Data below:

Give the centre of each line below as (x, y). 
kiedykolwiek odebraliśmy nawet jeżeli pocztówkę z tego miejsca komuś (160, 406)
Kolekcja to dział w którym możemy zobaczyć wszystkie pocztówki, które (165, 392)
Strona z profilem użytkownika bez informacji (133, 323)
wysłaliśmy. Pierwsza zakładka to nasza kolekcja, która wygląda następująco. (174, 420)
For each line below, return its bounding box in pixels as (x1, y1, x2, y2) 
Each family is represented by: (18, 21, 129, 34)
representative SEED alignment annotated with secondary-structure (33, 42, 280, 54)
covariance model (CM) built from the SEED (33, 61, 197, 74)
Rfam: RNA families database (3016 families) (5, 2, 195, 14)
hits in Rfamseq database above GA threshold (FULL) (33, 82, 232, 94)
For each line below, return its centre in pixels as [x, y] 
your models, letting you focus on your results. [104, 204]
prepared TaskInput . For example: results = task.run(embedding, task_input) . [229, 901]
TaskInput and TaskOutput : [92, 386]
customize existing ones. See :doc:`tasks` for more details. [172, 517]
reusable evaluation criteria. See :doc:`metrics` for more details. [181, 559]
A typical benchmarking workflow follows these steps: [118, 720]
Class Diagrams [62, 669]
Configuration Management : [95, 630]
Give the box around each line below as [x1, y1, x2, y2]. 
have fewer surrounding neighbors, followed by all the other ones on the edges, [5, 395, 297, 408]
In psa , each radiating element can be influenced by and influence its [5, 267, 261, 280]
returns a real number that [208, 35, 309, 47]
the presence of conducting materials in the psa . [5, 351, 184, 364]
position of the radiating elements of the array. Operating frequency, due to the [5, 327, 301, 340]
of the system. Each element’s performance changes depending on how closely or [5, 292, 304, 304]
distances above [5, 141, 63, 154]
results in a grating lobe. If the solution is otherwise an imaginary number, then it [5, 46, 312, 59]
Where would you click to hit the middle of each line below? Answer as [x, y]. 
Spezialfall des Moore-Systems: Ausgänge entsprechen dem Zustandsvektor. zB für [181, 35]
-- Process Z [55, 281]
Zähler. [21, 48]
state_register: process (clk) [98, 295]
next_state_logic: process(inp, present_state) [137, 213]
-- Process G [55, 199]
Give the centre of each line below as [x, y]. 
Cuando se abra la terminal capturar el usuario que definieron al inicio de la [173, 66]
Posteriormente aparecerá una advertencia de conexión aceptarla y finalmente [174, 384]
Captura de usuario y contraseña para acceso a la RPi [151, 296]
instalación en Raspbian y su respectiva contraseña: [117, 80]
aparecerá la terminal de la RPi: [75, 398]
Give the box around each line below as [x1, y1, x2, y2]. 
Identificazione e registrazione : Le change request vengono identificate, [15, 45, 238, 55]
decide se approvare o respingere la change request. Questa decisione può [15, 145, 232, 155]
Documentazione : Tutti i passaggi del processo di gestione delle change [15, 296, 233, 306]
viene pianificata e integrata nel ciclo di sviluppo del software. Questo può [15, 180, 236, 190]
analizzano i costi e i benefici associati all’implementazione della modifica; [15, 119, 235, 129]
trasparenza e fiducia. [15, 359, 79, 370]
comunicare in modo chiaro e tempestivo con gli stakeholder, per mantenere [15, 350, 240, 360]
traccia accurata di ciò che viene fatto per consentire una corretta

End of Data.

■ Exercise directions: Could you write out all the records exactly, please?

■ Task output:
Give the centre of each line below as (x, y). 
kiedykolwiek odebraliśmy nawet jeżeli pocztówkę z tego miejsca komuś (160, 406)
Kolekcja to dział w którym możemy zobaczyć wszystkie pocztówki, które (165, 392)
Strona z profilem użytkownika bez informacji (133, 323)
wysłaliśmy. Pierwsza zakładka to nasza kolekcja, która wygląda następująco. (174, 420)
For each line below, return its bounding box in pixels as (x1, y1, x2, y2) 
Each family is represented by: (18, 21, 129, 34)
representative SEED alignment annotated with secondary-structure (33, 42, 280, 54)
covariance model (CM) built from the SEED (33, 61, 197, 74)
Rfam: RNA families database (3016 families) (5, 2, 195, 14)
hits in Rfamseq database above GA threshold (FULL) (33, 82, 232, 94)
For each line below, return its centre in pixels as [x, y] 
your models, letting you focus on your results. [104, 204]
prepared TaskInput . For example: results = task.run(embedding, task_input) . [229, 901]
TaskInput and TaskOutput : [92, 386]
customize existing ones. See :doc:`tasks` for more details. [172, 517]
reusable evaluation criteria. See :doc:`metrics` for more details. [181, 559]
A typical benchmarking workflow follows these steps: [118, 720]
Class Diagrams [62, 669]
Configuration Management : [95, 630]
Give the box around each line below as [x1, y1, x2, y2]. 
have fewer surrounding neighbors, followed by all the other ones on the edges, [5, 395, 297, 408]
In psa , each radiating element can be influenced by and influence its [5, 267, 261, 280]
returns a real number that [208, 35, 309, 47]
the presence of conducting materials in the psa . [5, 351, 184, 364]
position of the radiating elements of the array. Operating frequency, due to the [5, 327, 301, 340]
of the system. Each element’s performance changes depending on how closely or [5, 292, 304, 304]
distances above [5, 141, 63, 154]
results in a grating lobe. If the solution is otherwise an imaginary number, then it [5, 46, 312, 59]
Where would you click to hit the middle of each line below? Answer as [x, y]. 
Spezialfall des Moore-Systems: Ausgänge entsprechen dem Zustandsvektor. zB für [181, 35]
-- Process Z [55, 281]
Zähler. [21, 48]
state_register: process (clk) [98, 295]
next_state_logic: process(inp, present_state) [137, 213]
-- Process G [55, 199]
Give the centre of each line below as [x, y]. 
Cuando se abra la terminal capturar el usuario que definieron al inicio de la [173, 66]
Posteriormente aparecerá una advertencia de conexión aceptarla y finalmente [174, 384]
Captura de usuario y contraseña para acceso a la RPi [151, 296]
instalación en Raspbian y su respectiva contraseña: [117, 80]
aparecerá la terminal de la RPi: [75, 398]
Give the box around each line below as [x1, y1, x2, y2]. 
Identificazione e registrazione : Le change request vengono identificate, [15, 45, 238, 55]
decide se approvare o respingere la change request. Questa decisione può [15, 145, 232, 155]
Documentazione : Tutti i passaggi del processo di gestione delle change [15, 296, 233, 306]
viene pianificata e integrata nel ciclo di sviluppo del software. Questo può [15, 180, 236, 190]
analizzano i costi e i benefici associati all’implementazione della modifica; [15, 119, 235, 129]
trasparenza e fiducia. [15, 359, 79, 370]
comunicare in modo chiaro e tempestivo con gli stakeholder, per mantenere [15, 350, 240, 360]
traccia accurata di ciò che viene fatto per consentire una corretta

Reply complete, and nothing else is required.